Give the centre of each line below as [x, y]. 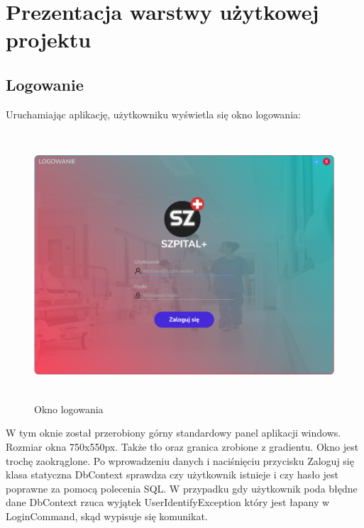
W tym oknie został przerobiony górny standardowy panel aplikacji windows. [173, 433]
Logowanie [45, 84]
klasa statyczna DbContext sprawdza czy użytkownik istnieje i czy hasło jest [172, 474]
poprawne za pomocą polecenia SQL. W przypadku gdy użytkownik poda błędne [182, 488]
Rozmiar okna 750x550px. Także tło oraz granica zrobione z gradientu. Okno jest [182, 447]
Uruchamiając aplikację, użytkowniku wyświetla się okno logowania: [153, 114]
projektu [49, 39]
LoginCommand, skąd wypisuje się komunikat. [107, 516]
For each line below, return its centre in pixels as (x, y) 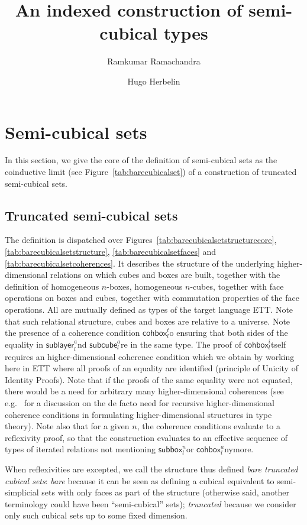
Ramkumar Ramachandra (154, 61)
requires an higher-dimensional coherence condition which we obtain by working (150, 356)
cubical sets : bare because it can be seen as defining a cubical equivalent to (140, 480)
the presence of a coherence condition (72, 333)
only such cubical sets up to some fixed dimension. (96, 515)
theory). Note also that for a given (67, 426)
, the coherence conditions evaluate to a (209, 426)
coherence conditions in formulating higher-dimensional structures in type (138, 414)
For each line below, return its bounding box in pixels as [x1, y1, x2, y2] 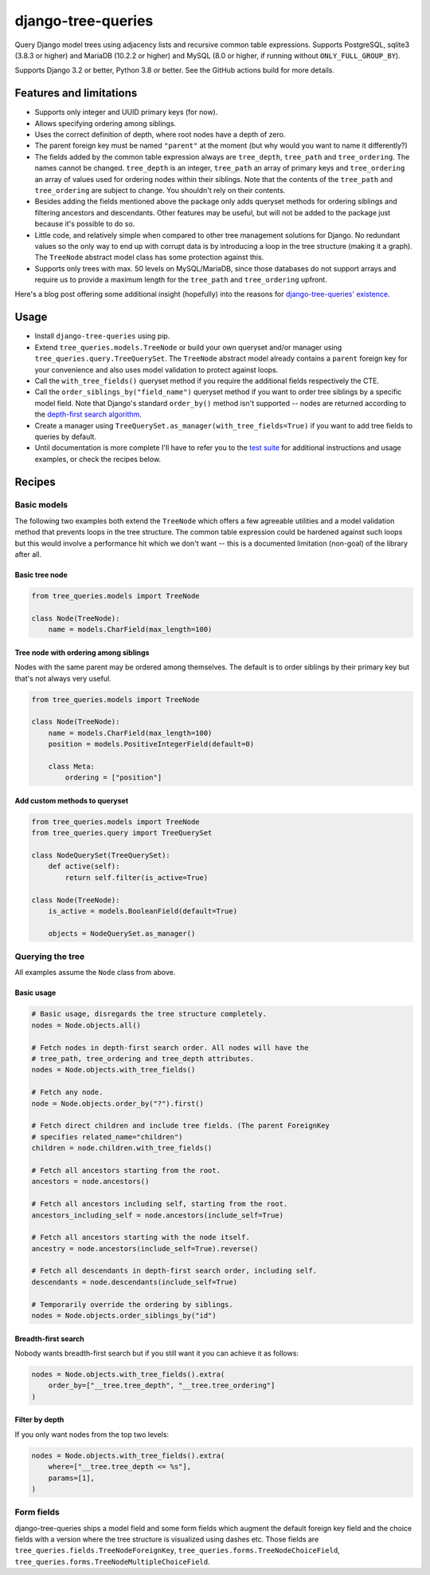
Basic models [14, 499, 68, 511]
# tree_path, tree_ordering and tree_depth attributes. [31, 1054, 255, 1064]
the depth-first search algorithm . [34, 409, 143, 419]
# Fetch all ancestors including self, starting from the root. [31, 1199, 288, 1209]
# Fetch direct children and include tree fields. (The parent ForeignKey [31, 1121, 330, 1131]
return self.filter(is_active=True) [64, 873, 209, 882]
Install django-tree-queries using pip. [34, 331, 170, 341]
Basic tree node [14, 570, 68, 580]
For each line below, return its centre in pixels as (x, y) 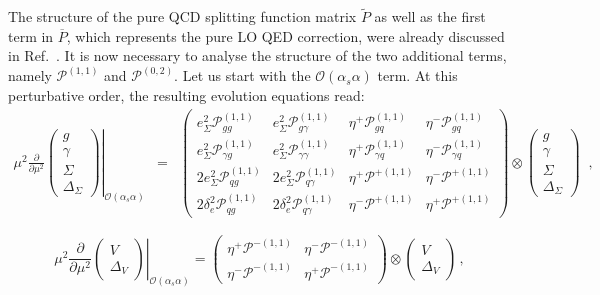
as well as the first (430, 16)
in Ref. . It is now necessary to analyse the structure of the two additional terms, (257, 55)
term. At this (417, 75)
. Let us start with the (242, 75)
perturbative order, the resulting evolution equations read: (186, 95)
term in (31, 35)
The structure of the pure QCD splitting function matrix (182, 16)
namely (30, 75)
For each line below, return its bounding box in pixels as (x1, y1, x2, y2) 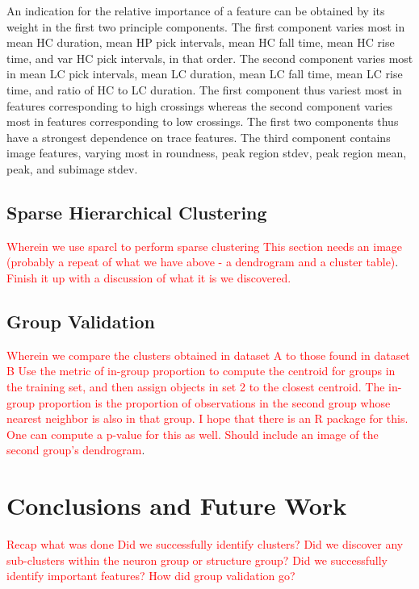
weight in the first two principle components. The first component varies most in (6, 18, 405, 35)
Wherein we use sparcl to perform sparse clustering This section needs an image (6, 237, 403, 254)
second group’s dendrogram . (6, 441, 145, 458)
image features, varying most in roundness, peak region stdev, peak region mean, (6, 144, 407, 161)
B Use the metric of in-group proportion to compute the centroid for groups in (6, 362, 396, 379)
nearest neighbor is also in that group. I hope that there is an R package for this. (6, 410, 409, 427)
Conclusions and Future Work (6, 489, 347, 522)
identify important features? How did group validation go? (6, 567, 295, 584)
————————
Exercise: If a line of the data contains "coherence", copy it out.

Solution to the problem:
requires an higher-dimensional coherence condition which we obtain by working (150, 356)
the presence of a coherence condition (72, 333)
, the coherence conditions evaluate to a (209, 426)
coherence conditions in formulating higher-dimensional structures in type (138, 414)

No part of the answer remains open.